Prometheus provides statsd_exporter to receive statsd metrics and turn those into key => value prometheus metrics according to a user-supplied mapping. The resulting metrics are then exposed via HTTP for prometheus server to scrape.
One idea to integrate statsd_exporter into our statsd traffic is to put it "inline" between the application and statsd.eqiad.wmnet. In other words we would need to:
- Modify statsd_exporter to mirror received udp packets to statsd.eqiad.wmnet and install it on end hosts
- Opt-in applications by changing their statsd host from statsd.eqiad.wmnet to localhost
- Extend the statsd_exporter mapping file to include mappings for our statsd metrics.
This method works well for applications/languages that are request-scoped (e.g. php) since there isn't necessarily a server process to keep and aggregate metrics in. For services that qualify, the recommended way is to switch to Prometheus client for instrumentation.
Cassandra
Cassandra is hosted on separate Graphite machines due to the number and size of metrics it pushes, particularly in conjunction with Restbase. It should be evaluated separatedly too if e.g. a separate prometheus instance makes sense. WRT implementation there are two viable options:
- Scrape JMX cassandra metrics with https://github.com/prometheus/jmx_exporter either externally with a JMX connection or as a "java agent" on the side to cassandra
- Add Prometheus java client (https://github.com/prometheus/client_java) to cassandra-metrics-collector (https://github.com/wikimedia/cassandra-metrics-collector) alongside Graphite support.

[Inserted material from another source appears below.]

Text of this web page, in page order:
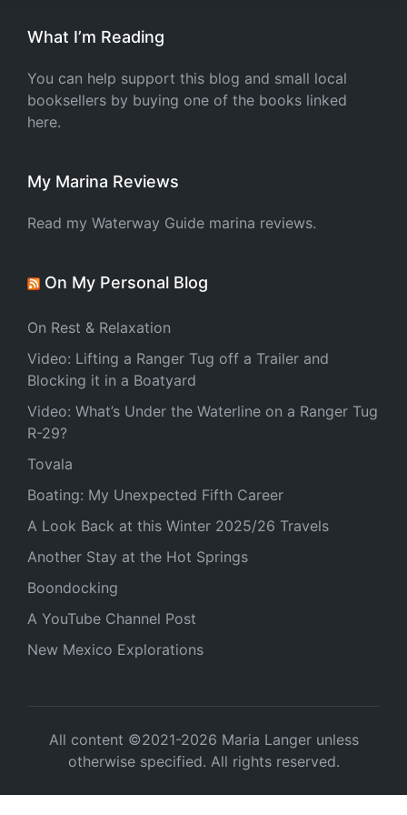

- Add Prometheus java client to creole (https://github.com/eevans/creole)
Dashboards
Grafana dashboards will need porting from Graphite to Prometheus metrics; this is likely to be the most labor-intensive part since most (all?) dashboards are hand-curated. While it should be possible to programmatically change statsd metric names into prometheus metric names, the query language is different enough to make this impractical except for very basic cases.